Bowie connait très bien le célèbre studio résidence, depuis les sessions de Pin-Ups. Sur place, après un appel de Corinne Schwab, l’incontournable compagne, c’est Laurent Thibault, jadis bassiste de Magma, désormais responsable du studio fondé par Michel Magne, qui se charge d’accueillir ce beau monde. Méconnaissable sous sa casquette, Bowie débarque un soir avec son ami Jimmy, aux cheveux blonds décolorés, avant de faire une roue dans la pièce, marquant ainsi son choix : « C’est le meilleur studio de rock’n’roll du monde !« … puis de disparaître soudainement au bout de quelques minutes… Quelques jours plus tard, Bowie retrouve Thibault autour d’une platine jouant un disque de Magma, Mekanïk Destruktïẁ Kommandöh, avant de lui asséner un monologue un brin sentencieux sur l’œuvre de Christian Vander : « un cours de Bowie sur le bien et le pas bien », selon le Français, un peu étourdi par le flux de paroles de la star… Les deux hommes passent ensuite dix heures de la nuit à discuter en écoutant Neu!, Oum Khalsoum, Alabama Song et des chants bulgares. en évoquant Alain Kan au passage. Thibault prête d’ailleurs à Bowie des disques du chanteur disparu, sans jamais les revoir… A l’issue de cette conversation, dans un flux électrique, Bowie annonce sa décision d’enregistrer sur place le premier album solo d’Iggy.

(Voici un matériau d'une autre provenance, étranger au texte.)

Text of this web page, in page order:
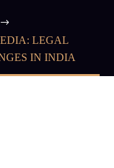
LEGAL
IN INDIA
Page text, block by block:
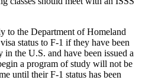
to the Department of Homeland
status to F-1 if they have been
the U.S. and have been issued a
a program of study will not be
until their F-1 status has been
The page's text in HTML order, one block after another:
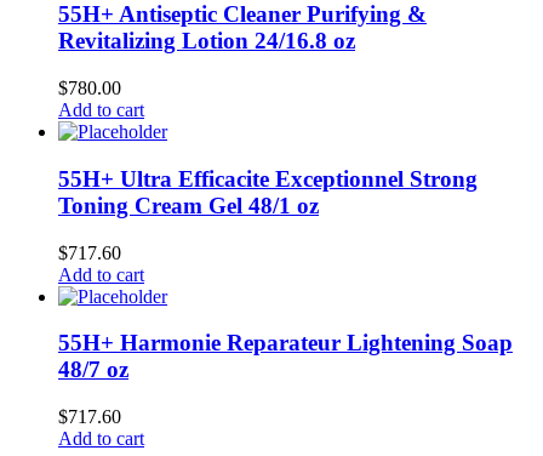
55H+ Antiseptic Cleaner Purifying &
Revitalizing Lotion 24/16.8 oz
$780.00
Add to cart
55H+ Ultra Efficacite Exceptionnel Strong
Toning Cream Gel 48/1 oz
$717.60
Add to cart
55H+ Harmonie Reparateur Lightening Soap
48/7 oz
$717.60
Add to cart
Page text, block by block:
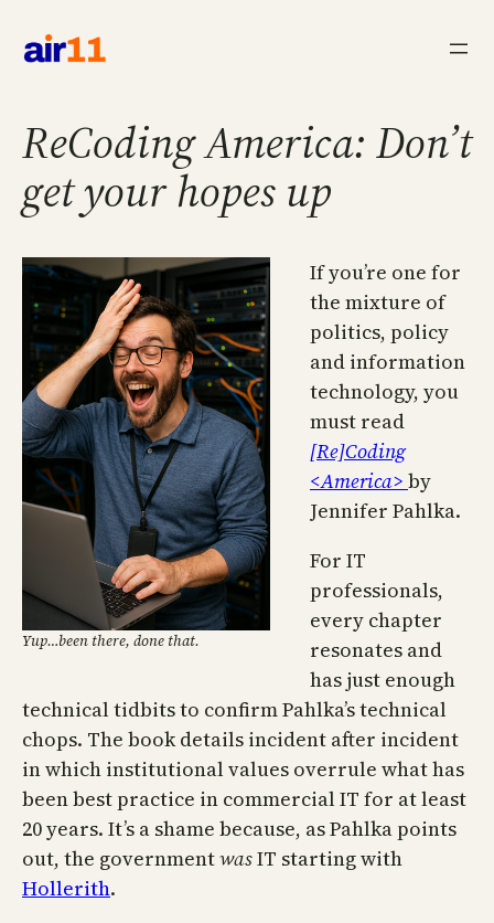
ReCoding America: Don’t
get your hopes up
Yup…been there, done that.
If you’re one for
the mixture of
politics, policy
and information
technology, you
must read
[Re]Coding
<America> by
Jennifer Pahlka.
For IT
professionals,
every chapter
resonates and
has just enough
technical tidbits to confirm Pahlka’s technical
chops. The book details incident after incident
in which institutional values overrule what has
been best practice in commercial IT for at least
20 years. It’s a shame because, as Pahlka points
out, the governmentwasIT starting with
Hollerith.
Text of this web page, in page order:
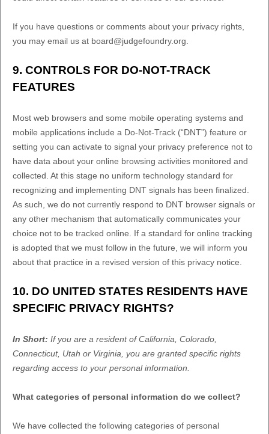
If you have questions or comments about your privacy rights,
you may email us at board@judgefoundry.org
9. CONTROLS FOR DO-NOT-TRACK
FEATURES
Most web browsers and some mobile operating systems and
mobile applications include a Do-Not-Track (“DNT”) feature or
setting you can activate to signal your privacy preference not to
have data about your online browsing activities monitored and
collected. At this stage no uniform technology standard for
recognizing and implementing DNT signals has been finalized
As such, we do not currently respond to DNT browser signals or
any other mechanism that automatically communicates your
choice not to be tracked online. If a standard for online tracking
is adopted that we must follow in the future, we will inform you
about that practice in a revised version of this privacy notice.
10. DO UNITED STATES RESIDENTS HAVE
SPECIFIC PRIVACY RIGHTS?
In Short: If you are a resident ofCalifornia , Colorado
Connecticut, Utah or Virginia , you are granted specific rights
regarding access to your personal information.
What categories of personal information do we collect?
We have collected the following categories of personal
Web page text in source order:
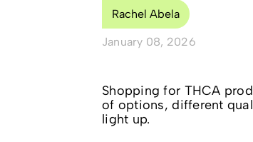
Rachel Abela
January 08, 2026
Shopping for THCA
of options, different
light up.
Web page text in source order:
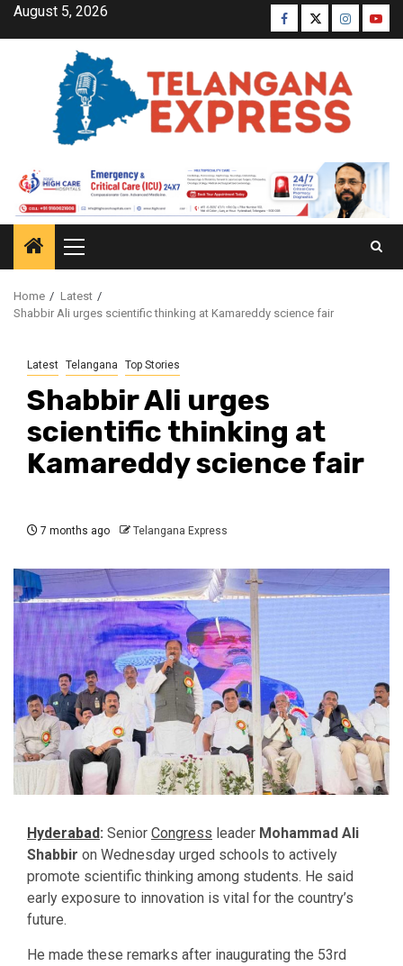
August 5, 2026
Home
Latest
Shabbir Ali urges scientific thinking at Kamareddy science fair
Latest Telangana Top Stories
Shabbir Ali urges
scientific thinking at
Kamareddy science fair
7 months ago Telangana Express
Hyderabad: Senior Congress leader Mohammad Ali
Shabbir on Wednesday urged schools to actively
promote scientific thinking among students. He said
early exposure to innovation is vital for the country’s
future.
He made these remarks after inaugurating the 53rd
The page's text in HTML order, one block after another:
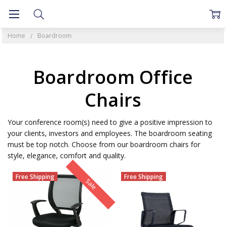
Home Boardroom
Boardroom Office
Chairs
Your conference room(s) need to give a positive impression to
your clients, investors and employees. The boardroom seating
must be top notch. Choose from our boardroom chairs for
style, elegance, comfort and quality.
Sale
Free Shipping Free Shipping

A Hérouville, les journées se passent sous la chaleur écrasante de l’été 1976. Tandis que David descend de nombreuses bières et grille ses fameuses Gitanes (il adore le design du paquet), Jimmy entretient sa forme par une course dans le parc et d’autres exercices sportifs… Iggy se souvient même d’une scène révélatrice lors d’une partie de ping-pong. Pour tuer le temps, Bowie l’invite à jouer de la raquette. Manquant de coordination, l’Iguane peine au début à renvoyer la balle avant de finalement battre son ami à l’aise plusieurs fois de suite, se surprenant même de sa victoire : « Tu sais, mec, c’est vraiment bizarre, j’ai toujours été nul à ce jeu et maintenant j’arrive à jouer« … Bowie lui répondit alors d’une voix d’une très grande douceur : « Eh bien Jim, c’est probablement parce que tu te sens mieux avec toi-même« … L’instant frappa beaucoup Iggy comme un moment de vérité, ce détail qui en dévoile beaucoup de leur relation singulière. Bien plus tard, l’Américain raconta son amitié pour Bowie, un mec très malin et fort talentueux selon lui, à la recherche d’un exutoire à sa créativité débordante, tentant des expériences de traverse, pour cheminer vers son prochain album : « Mais je n’ai jamais ressenti de concurrence, cela n’avait aucun sens. Il allait toujours gagner. » Et s’il remet Iggy sur les rails, ce fauve rock qui le fascine tant (Z…iggy), Bowie recherche un nouveau son, selon sa fameuse ligne de conduite : faire des choses que personne ne fait, chercher à se distinguer de toutes les manières possibles. Sans cesse à l’affut de l’originalité, ce cloneur frénétique vise la réalisation d’un hybride singulier, à la fois européen par les mélodies, tout comme son romantisme, et américain par la rythmique, un mélange de musique noire et d’électronique aussi. Sinon, David ne tenta plus jamais de jouer au ping-pong avec son camarade qui venait de lui infliger une raclée… l’amitié a ses limites, tout de même !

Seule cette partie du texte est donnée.